[Stored items]
----------------

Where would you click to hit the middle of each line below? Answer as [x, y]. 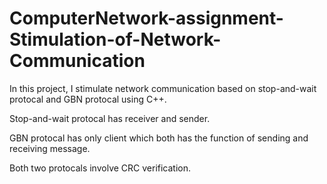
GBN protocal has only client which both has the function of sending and [159, 138]
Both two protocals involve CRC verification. [100, 168]
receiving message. [50, 148]
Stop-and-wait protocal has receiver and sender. [110, 118]
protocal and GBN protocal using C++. [88, 99]
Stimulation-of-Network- [115, 39]
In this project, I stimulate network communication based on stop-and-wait [163, 88]
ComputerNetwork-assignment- [146, 18]

----------------

Task instructions
Look through the data above. Each line containing the word "wait" needs to be copied.

Answer
Stop-and-wait protocal has receiver and sender. [110, 118]
In this project, I stimulate network communication based on stop-and-wait [163, 88]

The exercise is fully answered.